BEGIN Input data
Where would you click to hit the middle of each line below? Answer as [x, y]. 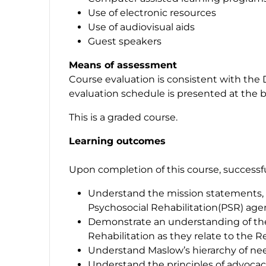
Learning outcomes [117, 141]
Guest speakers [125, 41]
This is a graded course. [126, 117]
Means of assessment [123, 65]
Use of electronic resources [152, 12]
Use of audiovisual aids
END Input data
BEGIN Input data
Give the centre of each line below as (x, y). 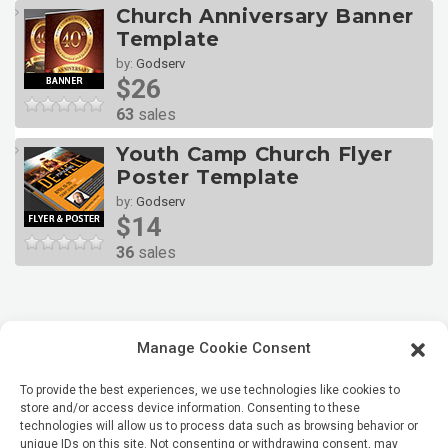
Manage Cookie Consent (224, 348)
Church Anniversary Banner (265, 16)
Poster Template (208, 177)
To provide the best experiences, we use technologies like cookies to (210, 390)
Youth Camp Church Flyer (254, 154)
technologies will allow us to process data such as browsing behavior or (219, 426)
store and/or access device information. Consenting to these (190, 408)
END Input data
• **Problem to work on**
Everything above from the line with "Manage Cookie Consent (224, 348)" to the line with "store and/or access", both included, must be repeated exactly, and nothing outside that range.

• **Response to this exercise**
Manage Cookie Consent (224, 348)
Church Anniversary Banner (265, 16)
Poster Template (208, 177)
To provide the best experiences, we use technologies like cookies to (210, 390)
Youth Camp Church Flyer (254, 154)
technologies will allow us to process data such as browsing behavior or (219, 426)
store and/or access device information. Consenting to these (190, 408)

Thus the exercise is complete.